第4回 そこに価値観を与えるのは何だ
森谷たとえばこの器、これを機械で作ってたら1000円だっすね。
ちょっとひねったりしていびつだったりすると、もっと価値があるっすね。
首藤(笑)
うんうん。
森谷ちょっといびつ。ちょっとこれとこれが形が違うとか、色が違うとか、そっちの方がいんでねすか。
たぶん96ぐらいまでは同じものが出来たとして、残りの4ぐらいに価値を見い出すときってあるんでねえがと
首藤はー。そういうことかあ。
森谷機械でここまで、つまり96までは出来る。ただ、そこにプラスアルファの価値を、多少いびつであったり精度が悪くても、もっといい物になる可能性が98ある、たった2しか違わないけど。

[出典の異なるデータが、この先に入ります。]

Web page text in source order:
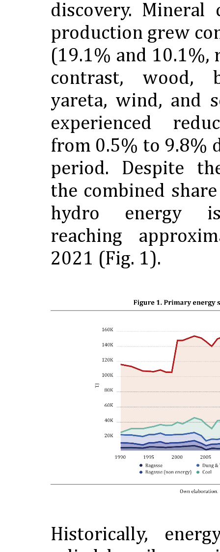
discovery. Mineral
production grew
(19.1% and 10.1%,
contrast, wood,
yareta, wind, and
experienced
from 0.5% to 9.8%
period. Despite
the combined
hydro energy
reaching
2021 (Fig. 1).
Historically,

そういうことにそろそろみんなが気づき始めてて、食べる時の栄養価みたいなのが同じであれば、お母さんが子供に一声かけるように、「早くご飯を食べなさい」とか、「もう一回温めようか」とか言われると、もっとおいしく感じるっすね。
首藤はいはいはい。そうですね。
それがスパイスになってもっとおいしく感じる。
森谷その通り。
以上です。
一同(笑)
森谷それを求めてるんじゃないすか、みんな。
首藤そう!そうなんですよね。
森谷たぶんこめたびさんもそういうのを考えてやってることなんじゃないすか。
「そこに価値観を与えるのは何だ」ってね。
森谷それともう一つが、自分たちが作ったものが飲まれるとか、売っていくとかといことを目の前でやるというのが、蔵の人たちにとってはいいこと。
せっかく米から酒まで瓶詰め、出荷までやってるもんだから、自分たちの目の前でそれが動いてるのを私たちは部品の会社ではなく、最後までやる会社だから、
たとえば自分がオリンパスの会社にいたとして、みながオリンパスのカメラをカシャカシャやってると、うれしいすべ。そういう現場を見るってのはいんでねすか。
首藤たしかにお酒って言われてみれば原材料から完成品まで全部見える。
森谷幸せな仕事ないっすよ。しかもこれを田んぼからやったら。